A New Approach to Sports Betting

Novig, available to users 21 and older, is revolutionizing the sports betting industry by offering an alternative to traditional sportsbooks. The platform is not available in Alabama, Colorado, Idaho, Louisiana, Michigan, Montana, Nevada, and Tennessee.

Jacob Fortinsky, Novig’s CEO and co-founder, emphasized the app’s appeal:
“Players are fed up with apps where the house always wins, and the odds are stacked against them. On Novig, 43% of users are profitable, compared to an industry average of just 3%. We’re excited to offer a commission-free sports prediction market nationwide.”

A Strong Backing and Colorado Setback

Last year, Novig secured $6.4 million in seed funding from a range of prominent investors, including Lux Capital, Y Combinator, and Joe Montana. In January 2023, the company launched its commission-free sports betting app in Colorado, where it initially received a license from the Colorado Division of Gaming.

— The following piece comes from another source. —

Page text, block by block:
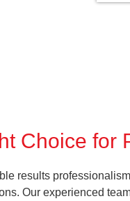
Choice for
results
Our experienced

However, despite its initial success in Colorado, state regulators did not approve Novig’s betting exchange system, forcing the company to operate as a traditional sportsbook. Three months after its debut, Novig shut down the app to work on significant updates. As of now, the platform remains unavailable in Colorado.

What Novig Offers

The Novig platform currently offers a wide range of betting options, including moneyline, spread, totals, and player props across NFL, NBA, WNBA, NCAAF, NCAAB, and MLB. The company has ambitious plans to expand its offerings in the coming months, including introducing parlays, same-game parlays (SGPs), futures, and more sports. Additionally, it will launch a web-based trading interface to enhance the user experience.

Regulatory Scrutiny of Sweepstakes Model

While Novig expands its reach, the company’s sweepstakes model has attracted the attention of regulators. Last month, the American Gaming Association (AGA) issued a memo urging state regulators and attorney generals to investigate sweepstakes-based gaming platforms, citing concerns about the lack of regulatory oversight and the potential risks posed to consumers.

The AGA highlighted that the sweepstakes model could undermine the economic integrity of the legal gaming market, especially given the rapid growth of sports betting across the country.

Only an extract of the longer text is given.